My teacher assigns too much work

[john84]

So my teacher handed out a practice test in preperation for our test tomorrow, and I understand a majority of the problems, but need help with a few problems. Any help would be greatly appreciated.

1. A mass m is attached to a light string of length R, and the other end of the string is attached to a fixed point above, making a pendulum. The mass is pulled out to the side so the string makes an angle (theta) with the vertical
http://img141.imageshack.us/img141/232/circleqq9.jpg
a. If the mass is released in this position, what is the tension in the string immediately after the release? (I got that T=mgcos(theta). )
b. If the mass is released in this position, what is the tension in the string at the moment when the mass passes through the bottom of the swing? (No idea)
c. Instead of being released from rest, the mass is given an initial speed tangent to the circle downwards (SE in the diagram). Find the minimum value of v so that the mass travels in a complete vertical circle of radius R (No idea whatsoever)

2.A special spring is constructed in which the restoring force is in the opposite direction to the displacement, but is proportional to the cube of the displacement; ie, F=-kx^3

This spring is placed on a horizontal frictionless surface. One end of the spring is fixed, and the other end is fastened to a mass M. The mass is moved so that the spring is stretched a distance A and then released. Determine each of the following in terms of k, A, and M.
a. The potential energy in the spring at the instant the mass is released. (U=((KA^4)/4)
b.The maximum speed of the mass (square root ((KA^4)/2M))
c. The displacement of the mass at the point where the potential energy of the spring and the kinetic energy of the mass are equal (Once again, no idea)

3. I've got this problem down and don't need any help, although I'll post it if anyone's interested.

Again, thanks for any help at all.

 

[Zorodius]

c. The displacement of the mass at the point where the potential energy of the spring and the kinetic energy of the mass are equal (Once again, no idea)

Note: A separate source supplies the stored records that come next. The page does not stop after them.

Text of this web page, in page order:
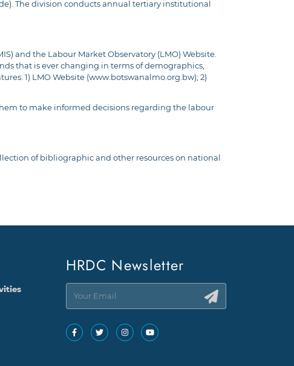
The division conducts annual tertiary institutional
and the Labour Market Observatory (LMO) Website.
that is ever changing in terms of demographics,
1) LMO Website (www.botswanalmo.org.bw); 2)
to make informed decisions regarding the labour
of bibliographic and other resources on national
HRDC Newsletter
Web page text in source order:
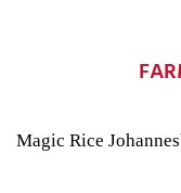
Magic Rice

you're almost there. The potential energy at an arbitrary x is 1/4 kx^4. The potential energy lost between that position and the initial position is equal to the kinetic energy gained, and since it was released from rest, the initial kinetic energy was zero.

So, K = U0 - U kinetic energy is the difference between U initial and U(x)

and you want to solve for:

U = K
U = U0 - U
2U = U0

1/2 kx^4 = 1/4 ka^4
x^4 = 1/2 a^4

x = + or - a * the fourth root of 1/2

I hope that's right

 

[john84]

Wow. Thank you so much, I finally get it. I just reached that point where everything clicks and I understand the problem better now. Thank you very much. Anyone else?

 

[Astronuc]

The pendulum problem is the basis of the Charpy impact test, so it is a rather practical problem.

T = mg cos \theta is correct.

b. If the mass is released in this position, what is the tension in the string at the moment when the mass passes through the bottom of the swing?

Well there is the weight and there is the centripetal force since the pendulum is moving.

Assuming that the string has negligible mass, we are only interested in the change in elevation of the mass, i.e. the change in gravitational potential energy between the starting elevation and the bottom of the arc. The bottom of the arc is at R from the pivot and the starting distance below the pivot is simply R cos \theta.

c. In order for the mass to go half way around, it must increase in elevation by D = 2R from the bottom of the arc. What velocity would be needed to have the kinetic energy equivalent to the change in gravitational potential energy associated with a change in elevation of 2R?